In the xlnR- OE strain, an increase in xylanase and β-xylosidase activities was confirmed. XlnR also functions as a positive transcriptional regulator of the xylan hydrolase group in Aspergillus sojae, similar to Aspergillus oryzae XlnR (Fungal Genet. Biol .; 35, 157-169, 2002). I understood it. In addition, xylanase activity tended to slightly increase in the manR- only forced expression strain, and the manR - xlnR- OE strain showed higher xylanase activity than the xlnR- OE strain. This suggests that some xylanase genes are controlled by ManR in Aspergillus sojae. Regarding β-xylosidase activity, no increase in activity was observed in the manR single forced expression strain.

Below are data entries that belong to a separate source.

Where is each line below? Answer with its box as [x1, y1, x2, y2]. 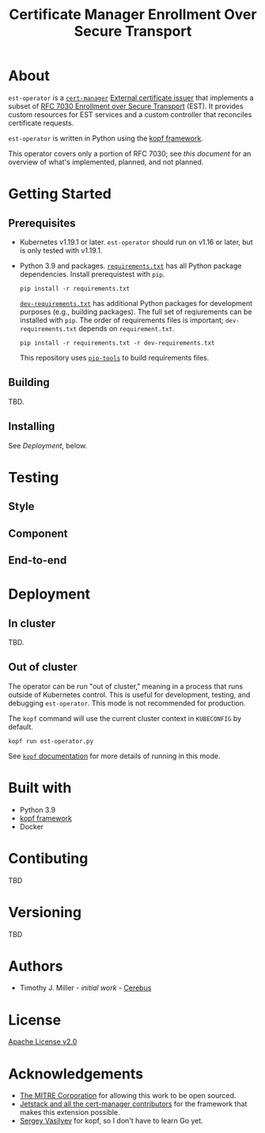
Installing [8, 420, 55, 433]
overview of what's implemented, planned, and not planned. [8, 157, 204, 167]
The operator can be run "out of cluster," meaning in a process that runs [8, 682, 244, 691]
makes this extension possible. [19, 1108, 120, 1117]
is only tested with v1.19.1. [19, 245, 103, 255]
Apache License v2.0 [8, 1037, 78, 1047]
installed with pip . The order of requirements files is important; [19, 315, 224, 325]
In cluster [8, 617, 56, 630]
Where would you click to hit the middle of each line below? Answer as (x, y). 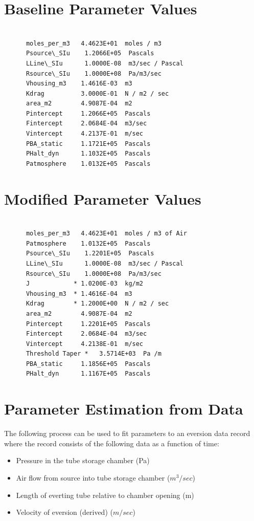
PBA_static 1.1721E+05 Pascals (88, 144)
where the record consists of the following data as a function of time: (112, 443)
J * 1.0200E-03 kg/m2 (85, 284)
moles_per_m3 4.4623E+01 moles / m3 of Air (106, 234)
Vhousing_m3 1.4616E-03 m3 (79, 84)
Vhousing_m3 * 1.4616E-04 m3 (79, 294)
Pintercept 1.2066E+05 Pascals (88, 113)
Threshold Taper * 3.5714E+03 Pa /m (94, 354)
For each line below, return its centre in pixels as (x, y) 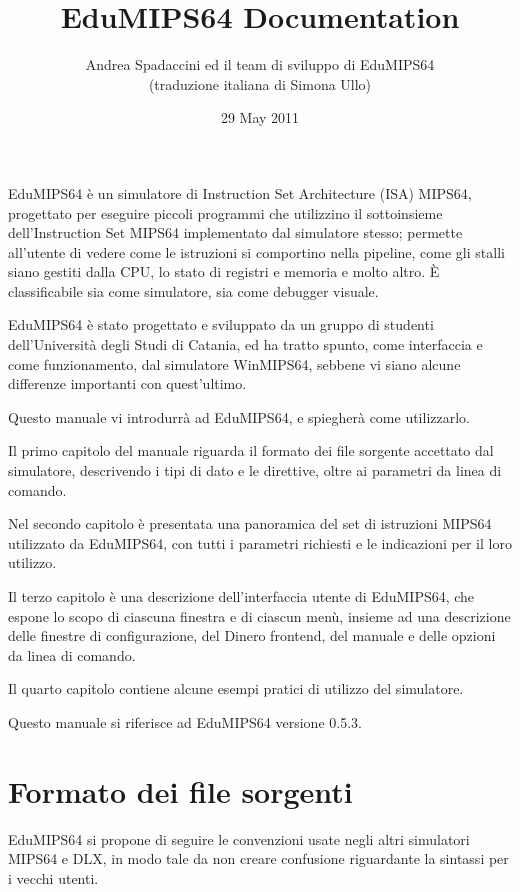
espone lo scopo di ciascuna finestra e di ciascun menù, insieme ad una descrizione (259, 615)
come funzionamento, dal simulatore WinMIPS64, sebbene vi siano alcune (234, 363)
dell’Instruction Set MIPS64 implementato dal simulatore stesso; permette (235, 232)
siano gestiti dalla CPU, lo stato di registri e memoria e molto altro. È (224, 271)
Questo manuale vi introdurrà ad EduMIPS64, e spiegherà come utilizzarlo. (239, 416)
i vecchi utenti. (53, 877)
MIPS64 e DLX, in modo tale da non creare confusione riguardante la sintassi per (258, 858)
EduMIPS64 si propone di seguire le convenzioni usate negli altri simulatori (239, 838)

However, the manR - xlnR- OE strain was confirmed to have higher activity than the xlnR- only forced expression strain. ManR alone cannot control the production of β-xylosidase, but there is a possibility of positively controlling β-xylosidase in the presence of XlnR. In this example, in manR - xlnR- OE strains, significant increases in β-mannanase activity and xylanase activity were confirmed, and therefore it was determined that manR and xlnR were correctly expressed in this transformant. .

In the case of analysis in the past Aspergillus oryzae, both ManR and XlnR are known to control cellulase gene expression (Biosci. Biotechnol. Biochem .; 77, 426-429, 2013; FEBS Lett. 528). 279-282, 2002). Therefore, it is expected that Aspergillus sojae in which manR and xlnR are expressed by double forced expression has a high cellulase production ability. The cellulase productivity of manR - xlnR- OE was evaluated (FIG. 13).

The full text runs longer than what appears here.